• Exercise instructions: Would you transcribe the records below exactly, omitting every picture?

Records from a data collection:
______

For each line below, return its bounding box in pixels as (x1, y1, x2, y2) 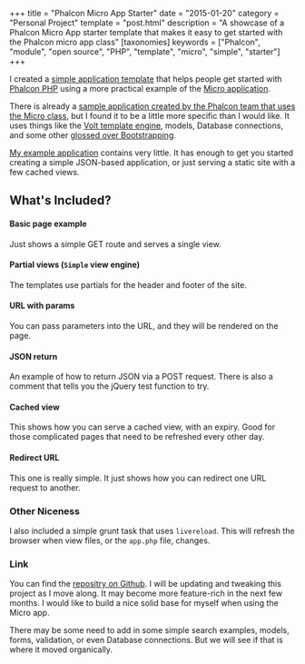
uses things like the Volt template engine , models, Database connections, (9, 120, 284, 131)
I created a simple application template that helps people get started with (9, 74, 283, 84)
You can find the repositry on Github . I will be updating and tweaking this (9, 579, 281, 590)
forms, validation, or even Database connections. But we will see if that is (9, 635, 283, 646)
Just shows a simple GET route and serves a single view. (9, 238, 222, 249)
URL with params (9, 300, 75, 312)
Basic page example (9, 218, 88, 229)
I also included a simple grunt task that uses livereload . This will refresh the (9, 525, 295, 536)
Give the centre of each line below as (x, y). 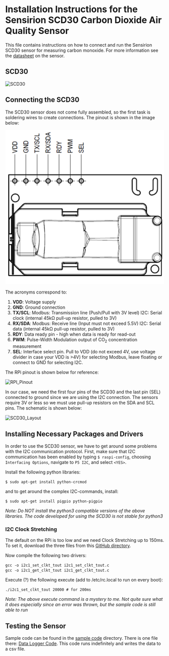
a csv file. (15, 649)
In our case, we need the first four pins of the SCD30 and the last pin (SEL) (83, 392)
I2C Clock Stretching (31, 529)
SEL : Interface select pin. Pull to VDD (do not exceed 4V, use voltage (84, 352)
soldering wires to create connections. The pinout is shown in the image (80, 117)
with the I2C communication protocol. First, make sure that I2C (70, 451)
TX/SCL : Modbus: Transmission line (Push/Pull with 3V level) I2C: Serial (87, 313)
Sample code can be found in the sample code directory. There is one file (81, 638)
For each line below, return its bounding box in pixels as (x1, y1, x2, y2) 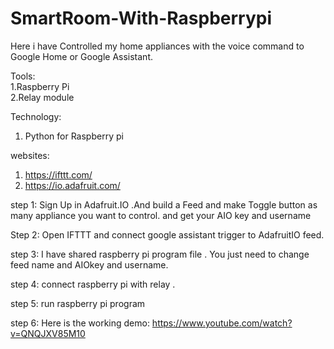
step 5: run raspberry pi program (10, 297, 146, 309)
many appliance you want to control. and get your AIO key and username (10, 209, 312, 221)
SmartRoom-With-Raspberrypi (10, 7, 273, 30)
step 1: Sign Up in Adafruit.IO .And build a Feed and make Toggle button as (10, 198, 318, 211)
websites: (10, 149, 50, 161)
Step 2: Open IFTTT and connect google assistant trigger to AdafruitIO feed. (10, 228, 325, 241)
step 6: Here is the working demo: (10, 317, 150, 329)
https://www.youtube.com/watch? (151, 317, 293, 329)
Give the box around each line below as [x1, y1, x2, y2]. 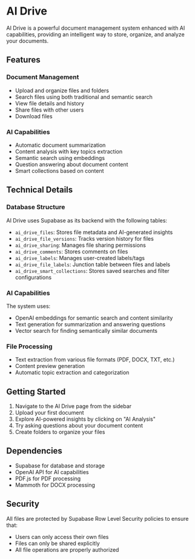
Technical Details [6, 185, 73, 195]
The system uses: [6, 302, 51, 310]
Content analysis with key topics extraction [15, 147, 123, 155]
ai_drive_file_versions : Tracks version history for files [15, 235, 154, 242]
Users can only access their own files [15, 533, 109, 540]
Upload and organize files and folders [15, 87, 109, 94]
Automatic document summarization [15, 141, 106, 149]
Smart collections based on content [15, 167, 104, 174]
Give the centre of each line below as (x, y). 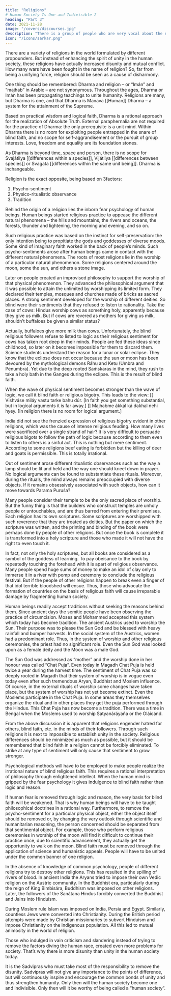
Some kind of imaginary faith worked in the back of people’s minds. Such (82, 246)
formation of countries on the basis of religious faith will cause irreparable (83, 591)
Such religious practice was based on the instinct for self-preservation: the (84, 235)
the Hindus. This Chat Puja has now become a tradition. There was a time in (85, 708)
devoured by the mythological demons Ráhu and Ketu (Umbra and (75, 363)
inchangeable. (20, 169)
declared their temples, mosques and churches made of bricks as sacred (82, 294)
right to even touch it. (28, 543)
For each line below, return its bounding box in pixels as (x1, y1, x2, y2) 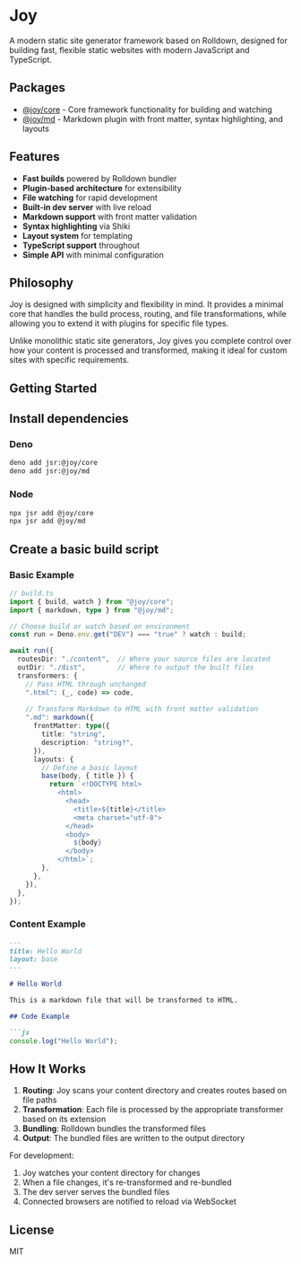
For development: (9, 1150, 74, 1161)
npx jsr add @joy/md (9, 517, 87, 526)
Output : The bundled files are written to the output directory (21, 1133, 245, 1144)
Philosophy (9, 275, 74, 290)
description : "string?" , (41, 738, 134, 747)
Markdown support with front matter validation (21, 211, 197, 222)
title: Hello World (9, 946, 82, 956)
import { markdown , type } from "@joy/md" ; (9, 605, 175, 615)

______

• Answer to the problem:
For each line below, return its bounding box in pixels as (x1, y1, x2, y2) 
uses things like the Volt template engine , models, Database connections, (9, 120, 284, 131)
I created a simple application template that helps people get started with (9, 74, 283, 84)
You can find the repositry on Github . I will be updating and tweaking this (9, 579, 281, 590)
forms, validation, or even Database connections. But we will see if that is (9, 635, 283, 646)
Just shows a simple GET route and serves a single view. (9, 238, 222, 249)
URL with params (9, 300, 75, 312)
Basic page example (9, 218, 88, 229)
I also included a simple grunt task that uses livereload . This will refresh the (9, 525, 295, 536)
Give the centre of each line below as (x, y). 
a csv file. (15, 649)
In our case, we need the first four pins of the SCD30 and the last pin (SEL) (83, 392)
I2C Clock Stretching (31, 529)
SEL : Interface select pin. Pull to VDD (do not exceed 4V, use voltage (84, 352)
soldering wires to create connections. The pinout is shown in the image (80, 117)
with the I2C communication protocol. First, make sure that I2C (70, 451)
TX/SCL : Modbus: Transmission line (Push/Pull with 3V level) I2C: Serial (87, 313)
Sample code can be found in the sample code directory. There is one file (81, 638)
For each line below, return its bounding box in pixels as (x1, y1, x2, y2) 
step 5: run raspberry pi program (10, 297, 146, 309)
many appliance you want to control. and get your AIO key and username (10, 209, 312, 221)
SmartRoom-With-Raspberrypi (10, 7, 273, 30)
step 1: Sign Up in Adafruit.IO .And build a Feed and make Toggle button as (10, 198, 318, 211)
websites: (10, 149, 50, 161)
Step 2: Open IFTTT and connect google assistant trigger to AdafruitIO feed. (10, 228, 325, 241)
step 6: Here is the working demo: (10, 317, 150, 329)
https://www.youtube.com/watch? (151, 317, 293, 329)
Give the box around each line below as [x1, y1, x2, y2]. 
Technical Details [6, 185, 73, 195]
The system uses: [6, 302, 51, 310]
Content analysis with key topics extraction [15, 147, 123, 155]
ai_drive_file_versions : Tracks version history for files [15, 235, 154, 242]
Users can only access their own files [15, 533, 109, 540]
Upload and organize files and folders [15, 87, 109, 94]
Automatic document summarization [15, 141, 106, 149]
Smart collections based on content [15, 167, 104, 174]
Give the centre of each line below as (x, y). 
Some kind of imaginary faith worked in the back of people’s minds. Such (82, 246)
formation of countries on the basis of religious faith will cause irreparable (83, 591)
Such religious practice was based on the instinct for self-preservation: the (84, 235)
the Hindus. This Chat Puja has now become a tradition. There was a time in (85, 708)
devoured by the mythological demons Ráhu and Ketu (Umbra and (75, 363)
inchangeable. (20, 169)
declared their temples, mosques and churches made of bricks as sacred (82, 294)
right to even touch it. (28, 543)
For each line below, return its bounding box in pixels as (x1, y1, x2, y2) 
For development: (9, 1150, 74, 1161)
npx jsr add @joy/md (9, 517, 87, 526)
Output : The bundled files are written to the output directory (21, 1133, 245, 1144)
Philosophy (9, 275, 74, 290)
description : "string?" , (41, 738, 134, 747)
Markdown support with front matter validation (21, 211, 197, 222)
title: Hello World (9, 946, 82, 956)
import { markdown , type } from "@joy/md" ; (9, 605, 175, 615)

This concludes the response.